Allowing predators to enter a closed system, advertised as safe and predator free, so they can feed on the unsuspecting participants is a whole new level of fraud and deceit. The complaint alleges that Barclays falsified marketing material, disclosed sensitive information about other customers to high frequency traders and promised to get the best possible prices for its customers, but instead took steps that maximized the bank's profits and executed nearly all of its customer's orders on their trading system instead of on exchanges or other venues where their customers might have been offered a better price.
I have been writing for years about the travails of the individual investor and the magnitude of fraud they suffer at the hands of the brokerage industry. In the late '80s and mid-'90s Prudential Bache was caught ripping off $8 billion from 400,000 of its own customers. Bank of America, Countrywide Mortgage, Merrill Lynch and Morgan Stanley, to name only a few, have a storied list of defrauded customers. But the cry has always been, "Well that's the retail side, the institutional side would never do anything like that."

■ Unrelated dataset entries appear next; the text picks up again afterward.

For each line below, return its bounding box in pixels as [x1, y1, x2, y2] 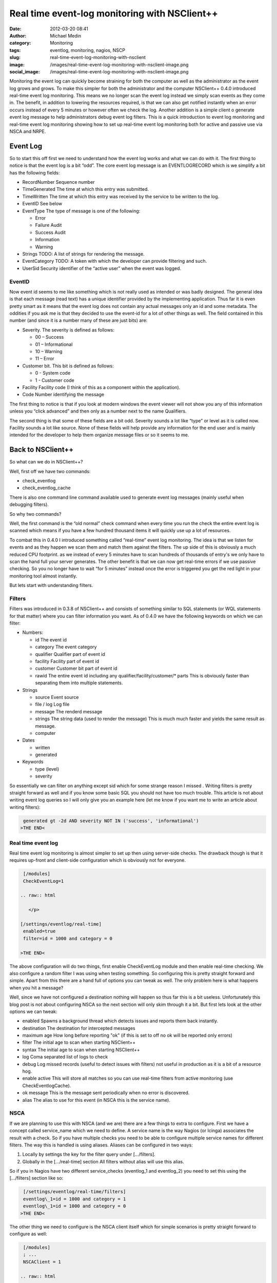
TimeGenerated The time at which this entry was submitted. [22, 186, 149, 192]
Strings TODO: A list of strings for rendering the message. [22, 251, 145, 257]
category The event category [35, 644, 97, 650]
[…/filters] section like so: [9, 1175, 64, 1181]
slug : [9, 54, 21, 61]
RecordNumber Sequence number [22, 179, 95, 185]
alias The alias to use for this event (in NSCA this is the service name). [22, 1097, 170, 1103]
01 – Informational [35, 341, 73, 347]
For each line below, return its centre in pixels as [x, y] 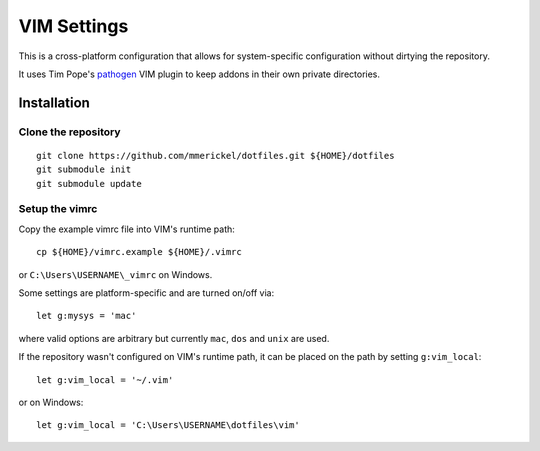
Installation [54, 102]
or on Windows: [51, 402]
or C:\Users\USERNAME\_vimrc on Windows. [115, 274]
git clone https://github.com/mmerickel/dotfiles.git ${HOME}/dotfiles [215, 155]
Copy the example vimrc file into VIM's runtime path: [126, 229]
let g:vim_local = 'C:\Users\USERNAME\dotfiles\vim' [168, 425]
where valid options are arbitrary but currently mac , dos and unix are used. [174, 338]
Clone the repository [69, 132]
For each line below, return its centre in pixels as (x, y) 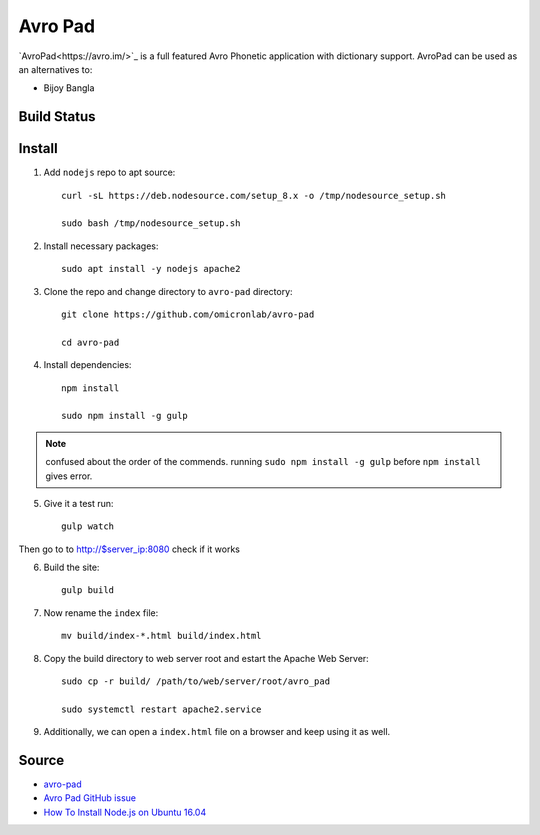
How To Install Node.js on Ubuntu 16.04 (125, 812)
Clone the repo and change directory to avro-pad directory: (168, 291)
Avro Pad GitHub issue (90, 798)
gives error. (69, 476)
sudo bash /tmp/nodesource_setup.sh (151, 223)
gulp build (88, 590)
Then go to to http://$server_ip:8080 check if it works (129, 549)
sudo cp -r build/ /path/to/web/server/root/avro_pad (195, 681)
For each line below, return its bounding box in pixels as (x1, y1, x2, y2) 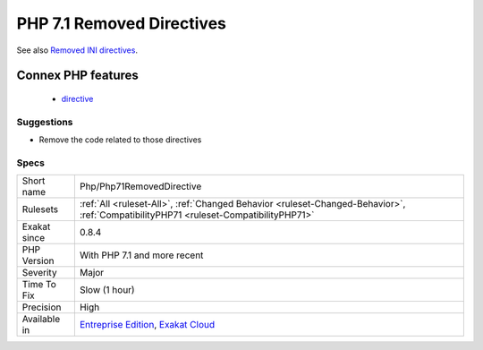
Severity (21, 267, 57, 279)
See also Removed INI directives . (16, 45, 139, 55)
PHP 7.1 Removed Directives (16, 13, 227, 33)
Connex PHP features (16, 68, 139, 83)
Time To (21, 278, 57, 291)
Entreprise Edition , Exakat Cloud (79, 319, 216, 331)
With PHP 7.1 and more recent (79, 249, 204, 261)
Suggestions (16, 115, 73, 128)
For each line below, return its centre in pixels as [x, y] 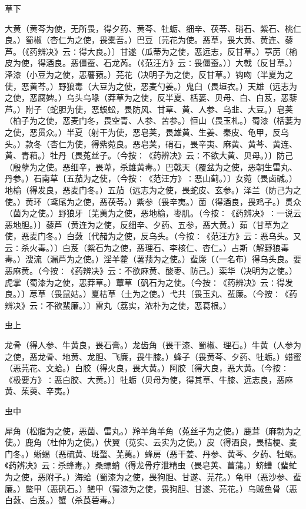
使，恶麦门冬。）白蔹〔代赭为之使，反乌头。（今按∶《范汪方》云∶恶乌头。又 [153, 236]
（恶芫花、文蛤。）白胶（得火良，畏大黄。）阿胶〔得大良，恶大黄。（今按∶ [147, 368]
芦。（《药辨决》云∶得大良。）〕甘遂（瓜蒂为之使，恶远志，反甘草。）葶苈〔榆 [151, 51]
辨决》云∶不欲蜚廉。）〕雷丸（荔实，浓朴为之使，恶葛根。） [118, 305]
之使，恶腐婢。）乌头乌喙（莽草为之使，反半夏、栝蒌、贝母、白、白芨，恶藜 [151, 97]
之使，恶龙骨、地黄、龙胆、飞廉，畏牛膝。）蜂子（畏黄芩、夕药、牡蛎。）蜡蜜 [153, 356]
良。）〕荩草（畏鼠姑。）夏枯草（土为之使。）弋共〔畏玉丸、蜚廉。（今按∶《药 [151, 294]
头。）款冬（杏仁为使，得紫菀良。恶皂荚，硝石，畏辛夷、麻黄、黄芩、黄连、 [151, 143]

In the past few years we have seen fraud upon fraud perpetrated by institutions against one another, a whole new level of wrongdoing and deceit. We are destroying the golden goose for quick profits. Competitive markets are popping up in Singapore, Hong Kong, China and in the U.K. If we don't clean up our markets, end price rigging and the unlawful sharing of inside information, we may find that the reduced trading volume in today's U.S. markets will look like a tsunami compared to the scant trading volume in years to come.